* [The records]:
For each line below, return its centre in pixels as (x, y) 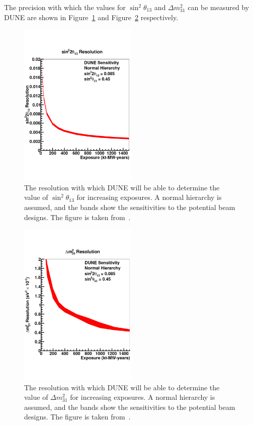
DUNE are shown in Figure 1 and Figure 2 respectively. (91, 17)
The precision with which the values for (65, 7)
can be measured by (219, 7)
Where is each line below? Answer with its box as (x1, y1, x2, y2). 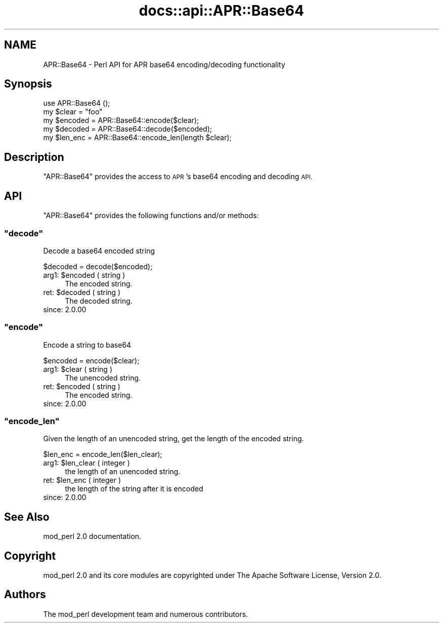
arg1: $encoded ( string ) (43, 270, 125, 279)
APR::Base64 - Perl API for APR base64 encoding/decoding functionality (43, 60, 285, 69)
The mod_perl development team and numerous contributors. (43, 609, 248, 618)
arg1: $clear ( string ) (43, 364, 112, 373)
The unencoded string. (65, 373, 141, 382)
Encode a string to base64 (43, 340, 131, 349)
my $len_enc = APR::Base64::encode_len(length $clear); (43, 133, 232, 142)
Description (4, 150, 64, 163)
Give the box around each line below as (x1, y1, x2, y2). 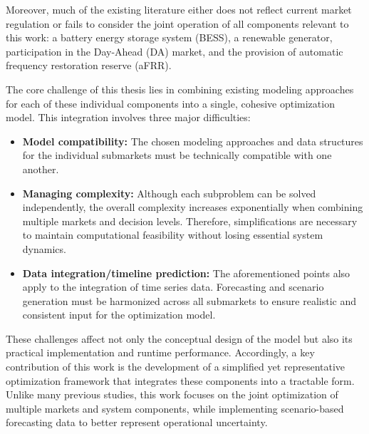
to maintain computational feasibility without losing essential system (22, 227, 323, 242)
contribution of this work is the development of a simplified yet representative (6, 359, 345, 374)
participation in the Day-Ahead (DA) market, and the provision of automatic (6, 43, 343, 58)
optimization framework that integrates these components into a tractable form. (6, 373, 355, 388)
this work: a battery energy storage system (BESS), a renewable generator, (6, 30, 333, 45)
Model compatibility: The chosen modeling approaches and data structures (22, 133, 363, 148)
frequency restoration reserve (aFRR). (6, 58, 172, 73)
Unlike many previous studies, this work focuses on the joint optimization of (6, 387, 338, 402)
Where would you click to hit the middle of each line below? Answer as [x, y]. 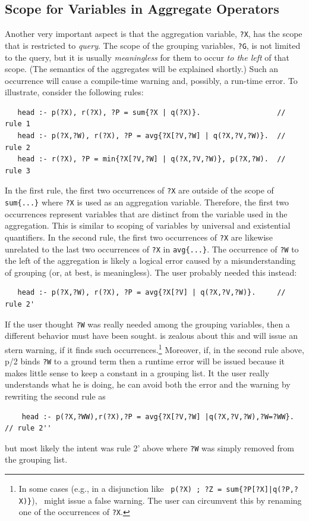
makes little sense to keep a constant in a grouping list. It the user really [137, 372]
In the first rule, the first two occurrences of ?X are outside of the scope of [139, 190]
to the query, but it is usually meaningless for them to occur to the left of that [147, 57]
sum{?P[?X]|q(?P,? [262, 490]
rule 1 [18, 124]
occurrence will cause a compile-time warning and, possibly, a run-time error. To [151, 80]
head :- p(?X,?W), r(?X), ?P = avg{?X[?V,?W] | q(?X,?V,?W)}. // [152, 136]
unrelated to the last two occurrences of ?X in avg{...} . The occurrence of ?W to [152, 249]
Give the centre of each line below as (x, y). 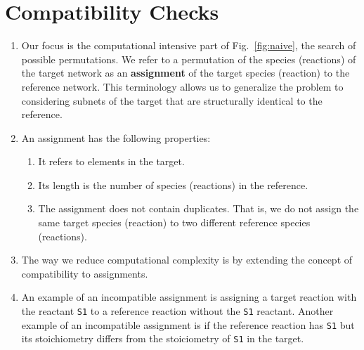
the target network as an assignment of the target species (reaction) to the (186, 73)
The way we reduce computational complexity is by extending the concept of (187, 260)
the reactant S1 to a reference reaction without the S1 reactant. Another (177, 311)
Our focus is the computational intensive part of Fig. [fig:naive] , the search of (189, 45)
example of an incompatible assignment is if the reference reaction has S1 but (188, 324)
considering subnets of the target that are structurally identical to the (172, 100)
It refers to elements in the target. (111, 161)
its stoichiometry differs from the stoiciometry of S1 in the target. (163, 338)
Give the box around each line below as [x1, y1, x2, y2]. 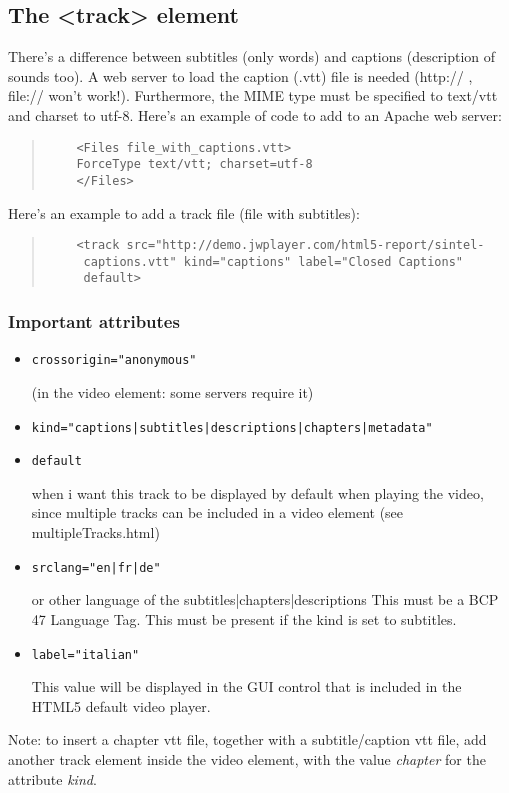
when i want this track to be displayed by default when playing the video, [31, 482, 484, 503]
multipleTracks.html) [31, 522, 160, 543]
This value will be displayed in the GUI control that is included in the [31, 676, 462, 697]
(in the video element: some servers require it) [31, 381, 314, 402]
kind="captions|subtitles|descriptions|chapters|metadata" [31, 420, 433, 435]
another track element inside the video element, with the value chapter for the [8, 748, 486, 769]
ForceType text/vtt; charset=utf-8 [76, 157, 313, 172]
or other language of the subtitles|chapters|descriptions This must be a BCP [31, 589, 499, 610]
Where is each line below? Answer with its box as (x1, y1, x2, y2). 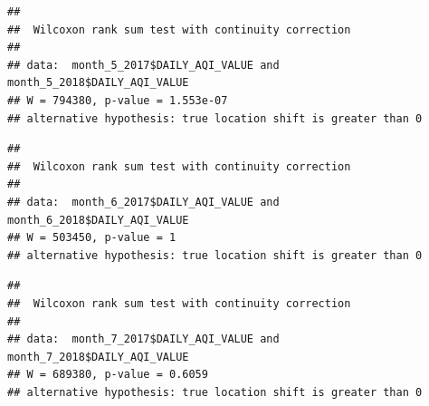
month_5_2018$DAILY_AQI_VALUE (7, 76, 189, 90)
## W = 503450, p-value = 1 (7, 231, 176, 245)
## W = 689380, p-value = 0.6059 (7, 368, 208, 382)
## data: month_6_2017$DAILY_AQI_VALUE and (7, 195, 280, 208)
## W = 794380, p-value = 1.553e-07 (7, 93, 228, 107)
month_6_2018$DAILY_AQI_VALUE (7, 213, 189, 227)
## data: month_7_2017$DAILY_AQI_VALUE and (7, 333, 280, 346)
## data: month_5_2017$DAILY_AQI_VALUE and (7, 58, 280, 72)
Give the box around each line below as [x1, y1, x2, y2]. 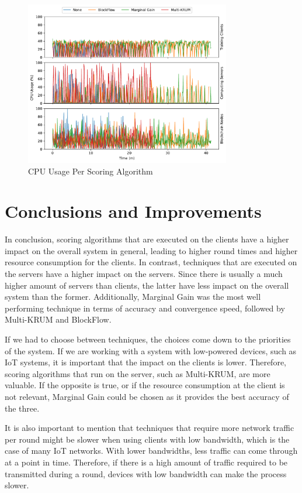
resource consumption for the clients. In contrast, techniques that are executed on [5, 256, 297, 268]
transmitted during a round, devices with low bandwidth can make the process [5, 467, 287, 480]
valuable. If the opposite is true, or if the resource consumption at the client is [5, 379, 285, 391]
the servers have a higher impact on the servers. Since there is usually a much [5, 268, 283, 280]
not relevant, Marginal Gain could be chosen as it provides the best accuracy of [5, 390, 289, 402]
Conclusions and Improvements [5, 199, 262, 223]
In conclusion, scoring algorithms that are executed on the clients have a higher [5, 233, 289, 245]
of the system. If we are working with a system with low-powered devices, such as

* [Your assignment]:
Without including any picture, write out the material above verbatim.

* [Result]:
For each line below, return its centre in pixels as (x, y) 
DUNE are shown in Figure 1 and Figure 2 respectively. (91, 17)
The precision with which the values for (65, 7)
can be measured by (219, 7)
Where is each line below? Answer with its box as (x1, y1, x2, y2). 
arg1: $encoded ( string ) (43, 270, 125, 279)
APR::Base64 - Perl API for APR base64 encoding/decoding functionality (43, 60, 285, 69)
The mod_perl development team and numerous contributors. (43, 609, 248, 618)
arg1: $clear ( string ) (43, 364, 112, 373)
The unencoded string. (65, 373, 141, 382)
Encode a string to base64 (43, 340, 131, 349)
my $len_enc = APR::Base64::encode_len(length $clear); (43, 133, 232, 142)
Description (4, 150, 64, 163)
Give the box around each line below as (x1, y1, x2, y2). 
to maintain computational feasibility without losing essential system (22, 227, 323, 242)
contribution of this work is the development of a simplified yet representative (6, 359, 345, 374)
participation in the Day-Ahead (DA) market, and the provision of automatic (6, 43, 343, 58)
optimization framework that integrates these components into a tractable form. (6, 373, 355, 388)
this work: a battery energy storage system (BESS), a renewable generator, (6, 30, 333, 45)
Model compatibility: The chosen modeling approaches and data structures (22, 133, 363, 148)
frequency restoration reserve (aFRR). (6, 58, 172, 73)
Unlike many previous studies, this work focuses on the joint optimization of (6, 387, 338, 402)
Where would you click to hit the middle of each line below? Answer as [x, y]. 
makes little sense to keep a constant in a grouping list. It the user really [137, 372]
In the first rule, the first two occurrences of ?X are outside of the scope of [139, 190]
to the query, but it is usually meaningless for them to occur to the left of that [147, 57]
sum{?P[?X]|q(?P,? [262, 490]
rule 1 [18, 124]
occurrence will cause a compile-time warning and, possibly, a run-time error. To [151, 80]
head :- p(?X,?W), r(?X), ?P = avg{?X[?V,?W] | q(?X,?V,?W)}. // [152, 136]
unrelated to the last two occurrences of ?X in avg{...} . The occurrence of ?W to [152, 249]
Give the centre of each line below as (x, y). 
the target network as an assignment of the target species (reaction) to the (186, 73)
The way we reduce computational complexity is by extending the concept of (187, 260)
the reactant S1 to a reference reaction without the S1 reactant. Another (177, 311)
Our focus is the computational intensive part of Fig. [fig:naive] , the search of (189, 45)
example of an incompatible assignment is if the reference reaction has S1 but (188, 324)
considering subnets of the target that are structurally identical to the (172, 100)
It refers to elements in the target. (111, 161)
its stoichiometry differs from the stoiciometry of S1 in the target. (163, 338)
Give the box around each line below as [x1, y1, x2, y2]. 
when i want this track to be displayed by default when playing the video, [31, 482, 484, 503]
multipleTracks.html) [31, 522, 160, 543]
This value will be displayed in the GUI control that is included in the [31, 676, 462, 697]
(in the video element: some servers require it) [31, 381, 314, 402]
kind="captions|subtitles|descriptions|chapters|metadata" [31, 420, 433, 435]
another track element inside the video element, with the value chapter for the [8, 748, 486, 769]
ForceType text/vtt; charset=utf-8 [76, 157, 313, 172]
or other language of the subtitles|chapters|descriptions This must be a BCP [31, 589, 499, 610]
Where is each line below? Answer with its box as (x1, y1, x2, y2). 
month_5_2018$DAILY_AQI_VALUE (7, 76, 189, 90)
## W = 503450, p-value = 1 (7, 231, 176, 245)
## W = 689380, p-value = 0.6059 (7, 368, 208, 382)
## data: month_6_2017$DAILY_AQI_VALUE and (7, 195, 280, 208)
## W = 794380, p-value = 1.553e-07 (7, 93, 228, 107)
month_6_2018$DAILY_AQI_VALUE (7, 213, 189, 227)
## data: month_7_2017$DAILY_AQI_VALUE and (7, 333, 280, 346)
## data: month_5_2017$DAILY_AQI_VALUE and (7, 58, 280, 72)
Give the box around each line below as [x1, y1, x2, y2]. 
resource consumption for the clients. In contrast, techniques that are executed on [5, 256, 297, 268]
transmitted during a round, devices with low bandwidth can make the process [5, 467, 287, 480]
valuable. If the opposite is true, or if the resource consumption at the client is [5, 379, 285, 391]
the servers have a higher impact on the servers. Since there is usually a much [5, 268, 283, 280]
not relevant, Marginal Gain could be chosen as it provides the best accuracy of [5, 390, 289, 402]
Conclusions and Improvements [5, 199, 262, 223]
In conclusion, scoring algorithms that are executed on the clients have a higher [5, 233, 289, 245]
of the system. If we are working with a system with low-powered devices, such as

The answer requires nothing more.